特に重大な減点につながる項目については、自分がどの段階でミスをしているのかを分析し、エスキスや作図手順を見直しました。また、講義で学んだ方法を自分に合った作図手順やチェック方法へと落とし込み、確立したことで、作業スピードと精度の向上につながりました。

講習機関を利用するメリットは?

講師に直接質問できることや、同じ目標を持つ仲間がいることはもちろんですが、私が最も大きいと感じたのは「学習習慣が身につくこと」です。
私は毎週日曜日に通学していましたが、「この日までに課題を終わらせる」「先生に質問したいから土曜日の夜に質問を整理する」といった、日曜日の講義に向けて月曜日から準備していくサイクルが自然とできていました。
独学では、このような学習ルーティンを継続して作ることは難しかったと思います。

日建学院で良かったところは?

学科のAテスト・Bテスト・Cテストなどの確認テストが非常に役立ちました。テストを受けることで、自分の理解度や苦手分野を客観的に把握できるため、「次にどこを重点的に復習すればよいか」が明確になりました。
Aテスト、Bテスト、Cテストと段階的に難易度が上がるため、本試験に向けて効率良く弱点補強ができたと感じています。

成績はいかがでしたか?

学科は当初かなり苦戦しましたが、試験直前には合格圏内まで実力を伸ばすことができたと思います。
製図は比較的得意な方だったと思いますが、1年目は表面的な理解にとどまっていました。
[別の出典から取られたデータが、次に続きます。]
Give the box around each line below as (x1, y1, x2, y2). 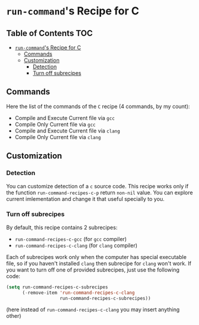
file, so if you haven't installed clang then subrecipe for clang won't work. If (6, 260, 192, 267)
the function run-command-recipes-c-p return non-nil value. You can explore (6, 189, 193, 196)
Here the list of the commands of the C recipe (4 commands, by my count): (6, 103, 190, 110)
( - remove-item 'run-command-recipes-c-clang (22, 290, 135, 296)
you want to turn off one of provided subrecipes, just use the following (6, 266, 180, 273)
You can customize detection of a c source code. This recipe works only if (6, 182, 189, 189)
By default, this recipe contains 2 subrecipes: (6, 224, 118, 231)
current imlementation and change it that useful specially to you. (6, 195, 165, 202)
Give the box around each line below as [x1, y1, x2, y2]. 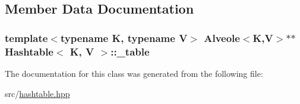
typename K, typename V [60, 30, 188, 45]
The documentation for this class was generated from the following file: [5, 67, 263, 79]
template [5, 30, 48, 45]
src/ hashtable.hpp [5, 87, 70, 99]
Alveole [204, 30, 240, 45]
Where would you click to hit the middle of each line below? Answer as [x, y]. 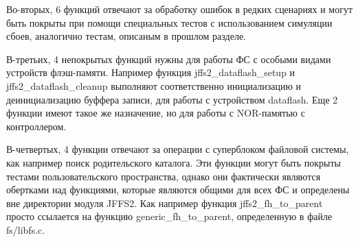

2年目は本質的な理解を深めることができ、それが合格につながったと感じています。

勉強時間の確保はいかがでしたか?

勉強時間の確保で苦労したのは学科試験の勉強を始めた頃だけで、その後は大きな負担には感じませんでした。
毎日決まったリズムで学習できるように、モーニングルーティンやナイトルーティンを確立し、達成感を感じながら継続できる環境づくりを意識していました。

今後の受験者へメッセージを!

「なぜ合格したいのか」「合格したら何をしたいのか」「なぜその資格を取得したいのか」をよく考え、自分なりの答えを持つことが重要だと思います。
また、時間がなくても毎日少しずつ勉強に触れ、継続している自分自身を認めてあげることも大切です。必ず合格する方法はありませんが、合格するために必要な学習の積み重ねは必ずあります。自分を信じて頑張ってほしいと思います。
また、担当者の方から「やるべきことは全てやれば良い」と言われたことが、とても心に残っています。学生でも社会人でも、資格勉強以外にやるべきことはたくさんあります。その全てに向き合いながら資格勉強にも取り組むことで、より充実した毎日を送ることができると思います。
「1級建築士の勉強をしている時が、一番1級建築士らしい時間である」という言葉があります。ぜひ学習そのものを楽しみながら、自分の成長を感じて頑張ってください。